El reglamento de tránsito es respetado, en general, por los dueños de automóviles en la ciudad de México porque no es sencillo escapar a una sanción por parte de las autoridades cuando las reglas no se cumplen. Esa es una cualidad en sí misma pese a la impopularidad de las normas recién endurecidas en la capital del país.

Pero la rigurosidad en la aplicación de la ley se vuelve una afrenta contra un sector de la población cuando hay otros hacia los cuales cual las reglas no se aplican con el mismo rasero. Hablamos por supuesto de los conductores de transporte público y de vehículos oficiales, los que de acuerdo a lo observado por este diario, desestiman las normas a sabiendas de que los policías de tránsito no los perseguirán con la tenacidad con la que van tras los automovilistas.

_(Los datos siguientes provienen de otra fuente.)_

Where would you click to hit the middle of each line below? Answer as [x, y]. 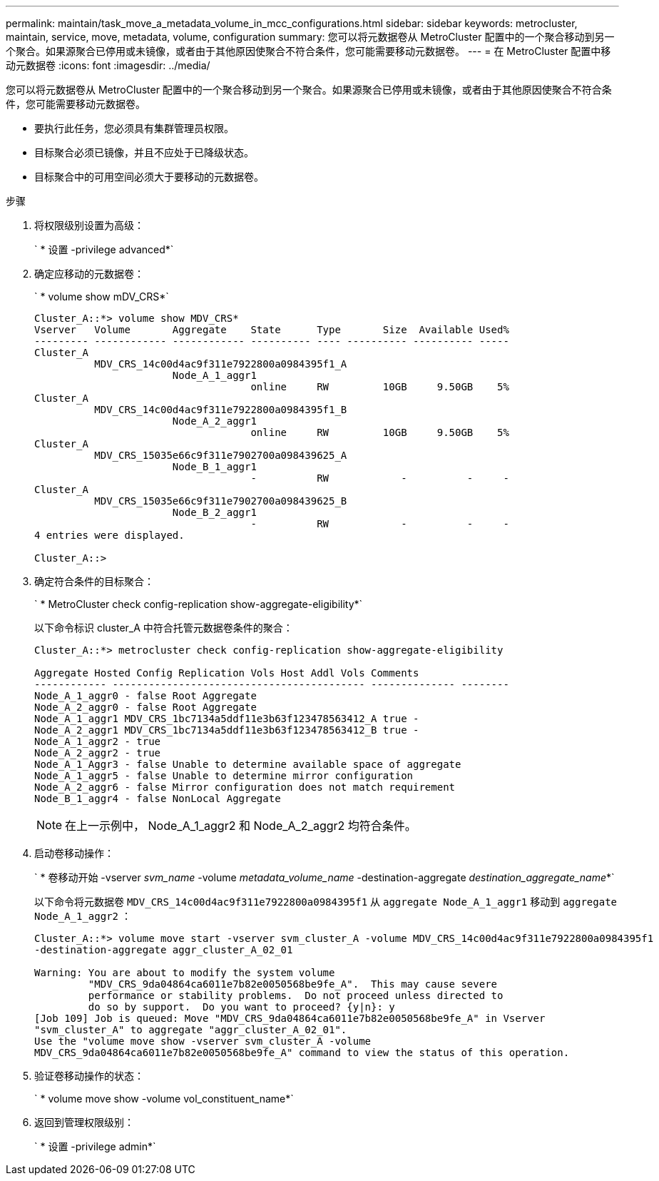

Tómese el ejemplo de las veces en que los vehículos se estacionan en lugares prohibidos. Cualquier automóvil particular que incurre en dicha practica es de inmediato inmovilizado o retirado del lugar por la autoridad. ¿Cuántas veces se hace lo mismo con las decenas (quizá centenas) de paraderos irregulares de taxis y microbuses que existen en el Valle de México?

No son los únicos. Sectores en los que el gobierno ha otorgado concesiones, como Metrobús o Turibús, además de vehículos oficiales, conducen a alta velocidad o en contraflujo.

Los privilegios no son exclusivos de los transportistas. Los obtienen todos los que están dispuestos a desafiar o a dar dádivas a la autoridad: los franeleros siguen existiendo a pesar de haberse aprobado hace unos años una ley —la de cultura cívica— específicamente diseñada para evitar que dichos individuos fuercen a las personas a proveerles de un servicio que éstas nunca solicitaron. Ni siquiera los parquímetros han logrado retirarlos por completo en las colonias donde esos programas de aplican.

¿Cual es el criterio para perseguir con cada vez mayor ferocidad a los automovilistas privados mientras que otros tipos de transportes continúan transgrediendo normas implementadas desde hace años, particularmente en velocidad y normas ambientales?

Pareciera que para estar exento de las reglas basta con un grupo de presión detrás para imponer la fuerza por encima de la ley. O tal vez se necesita pagar rentas diarias a los agentes. Un automovilista privado normalmente no bloquea calles o lanza piedras a quien le intenta multar; tampoco suele obtener ganancias por transgredir el reglamento, con lo cual pueda pagar “protección”. Comportarse con civilidad en las calles de la capital del país no trae otro beneficio más que la recompensa de saber que se hace lo correcto.